Day 13 – Tirano, Italy

When I woke up, I looked out the window and saw the Bernina Express train we would be on the next day.  After breakfast I took a photo of it, since I knew I couldn’t the next day because we would be on it.

Even though there were no employees regularly at the hotel, we did have a woman from New Zealand who made our breakfast.  It was much more limited than what we had experienced, but it was very good.


This would be our “Day in the Life” experience in Italy.  We only had to drive about fifteen minutes away, but it could have been a hundred miles, since we were up in the mountains far from the city.  We were going to the village of Borgo Baruffini.  It was a ride up a very curvy road to get up the mountain.  We were happy to stop and see the town. 



The village leader, Claudio, would be showing us around while we were there.  He was quite a character and such a pleasure to be with.

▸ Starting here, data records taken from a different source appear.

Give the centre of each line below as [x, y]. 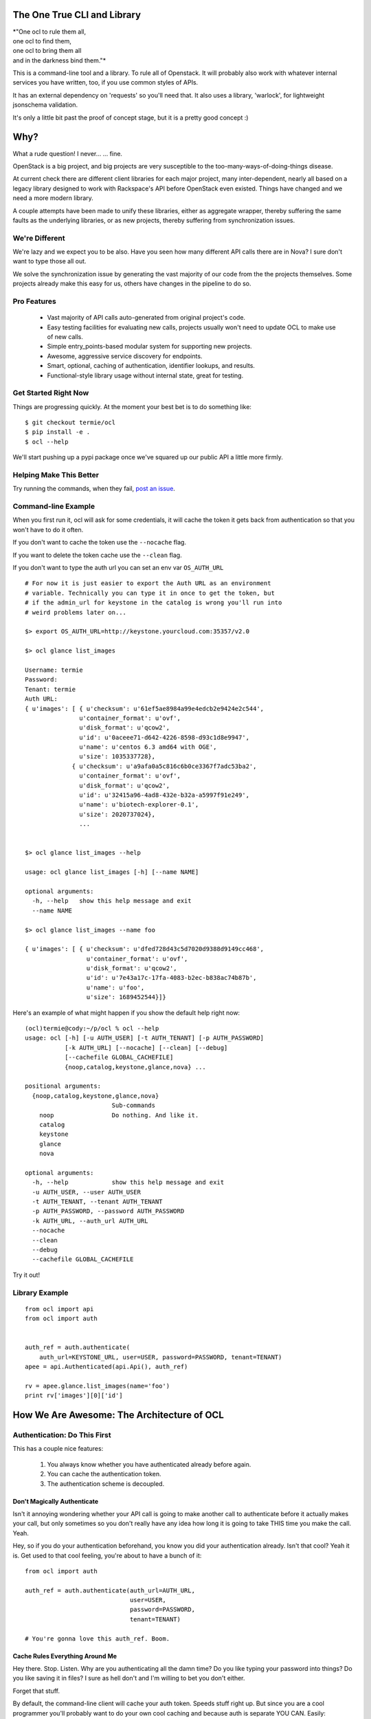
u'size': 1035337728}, [117, 757]
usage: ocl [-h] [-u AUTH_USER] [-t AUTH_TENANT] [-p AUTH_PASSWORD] [145, 1038]
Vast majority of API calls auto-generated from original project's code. [146, 318]
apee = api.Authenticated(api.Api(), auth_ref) [106, 1367]
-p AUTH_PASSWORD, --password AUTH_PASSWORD [108, 1211]
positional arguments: [63, 1086]
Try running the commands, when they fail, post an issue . [94, 489]
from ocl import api [59, 1309]
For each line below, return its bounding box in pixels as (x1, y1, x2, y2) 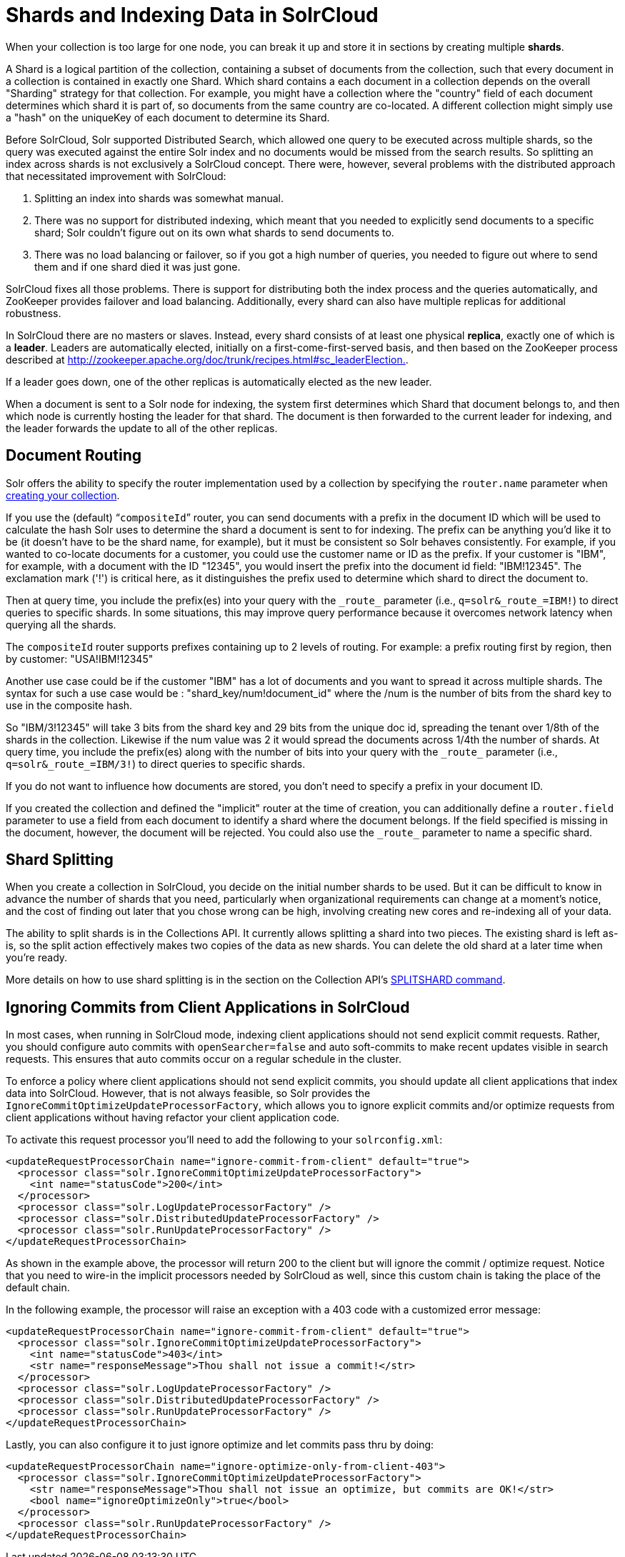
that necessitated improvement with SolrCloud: (6, 169, 226, 182)
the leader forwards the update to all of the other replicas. (6, 421, 278, 434)
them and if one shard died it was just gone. (34, 260, 241, 273)
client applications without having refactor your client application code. (6, 1111, 340, 1124)
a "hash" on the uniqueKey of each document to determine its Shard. (6, 111, 330, 124)
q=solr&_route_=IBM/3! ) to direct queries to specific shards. (6, 757, 306, 770)
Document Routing (6, 446, 142, 465)
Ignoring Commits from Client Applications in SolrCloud (6, 998, 410, 1016)

This is a very small village with only about 250 residents.  With Claudio’s leadership and town support, it has been growing.  They have parks for kids, which has helped to bring younger families. 


The town also has a very nice website, https://borgobaruffini.it. I wish they had an English version.  Claudio had told us that they had an active theater group that makes money for the community by touring around Italy.  I took the below photo from the page about the group.  I think they have a good time with it.

They also have areas for social activities.

It is a very small old town, but a very peaceful and beautiful place.  There are 700-year-old buildings still being used. 



The roof on the church was installed in the 1700’s and still holding up.  This is a unique place.


As Claudio was taking us around his town telling us about the history and what they do, we saw his grandmother up on her balcony.  She waved and greeted us.

Claudio had pointed out many handmade wooden objects that were on display around town.  He told us that we would get to meet the craftsman who made them.  When we came to his house, we climbed up the stairs to his second floor and entered his workshop. 


He told us about how he had been working with wood most of his life and showed us the types of items he makes.  He loves working with wood.


A few people wanted to purchase some of the bowls and other things he had for sale.  They were very reasonably priced, especially for the fine craftsmanship.  We continued walking through the pretty town.


When we came to Claudio’s home, he wanted to show us his stone cellar.


We then walked down to the old church.  He wanted us to see the interior.  We were surprised at how beautiful and ornate it was.  It is a shame how few people will ever visit this church and see its beauty.





We next walked down to the comunity center where we would be having our lunch.  We were looking forward to seeing what specialties they would be making for us.  We went into the very nicely equipped kitchen and saw some ingredients, some with signs on them to tell us what we were having.  A nice touch!



Once again, we were having a buckwheat dish, fritula.  After the buckwheat batter had started to cook, the casera cheese was put on top and then pushed down into it. 

It would have to cook for at least an hour.  I walked outside to see their garden.  The view from the garden was amazing.


While the fritula was cooking, Claudio took us down into the wine cellar.  The white-haired woman was the keeper of the keys to the cellar.  She let us in so that Claudio could poor a few bottles of wine for our meal.